Exercise goal – An exact copy of every entry is needed, without the pictures.
Top of Available data
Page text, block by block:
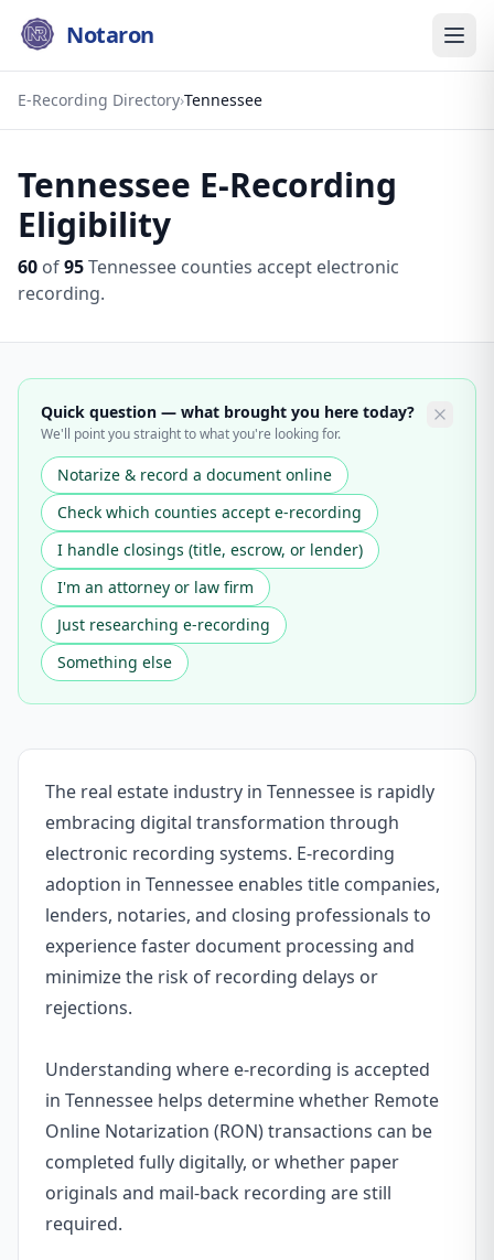
Notaron
E-Recording Directory›Tennessee
Tennessee E-Recording
Eligibility
60 of95Tennessee counties accept electronic
recording.
Quick question — what brought you here today?
We'll point you straight to what you're looking for.
Notarize & record a document online
Check which counties accept e-recording
I handle closings (title, escrow, or lender)
I'm an attorney or law firm
Just researching e-recording
Something else
The real estate industry in Tennessee is rapidly
embracing digital transformation through
electronic recording systems. E-recording
adoption in Tennessee enables title companies,
lenders, notaries, and closing professionals to
experience faster document processing and
minimize the risk of recording delays or
rejections.
Understanding where e-recording is accepted
in Tennessee helps determine whether Remote
Online Notarization (RON) transactions can be
completed fully digitally, or whether paper
originals and mail-back recording are still
required.
Bottom of Available data
Result below –
Page text, block by block:
Notaron
E-Recording Directory›Tennessee
Tennessee E-Recording
Eligibility
60 of95Tennessee counties accept electronic
recording.
Quick question — what brought you here today?
We'll point you straight to what you're looking for.
Notarize & record a document online
Check which counties accept e-recording
I handle closings (title, escrow, or lender)
I'm an attorney or law firm
Just researching e-recording
Something else
The real estate industry in Tennessee is rapidly
embracing digital transformation through
electronic recording systems. E-recording
adoption in Tennessee enables title companies,
lenders, notaries, and closing professionals to
experience faster document processing and
minimize the risk of recording delays or
rejections.
Understanding where e-recording is accepted
in Tennessee helps determine whether Remote
Online Notarization (RON) transactions can be
completed fully digitally, or whether paper
originals and mail-back recording are still
required.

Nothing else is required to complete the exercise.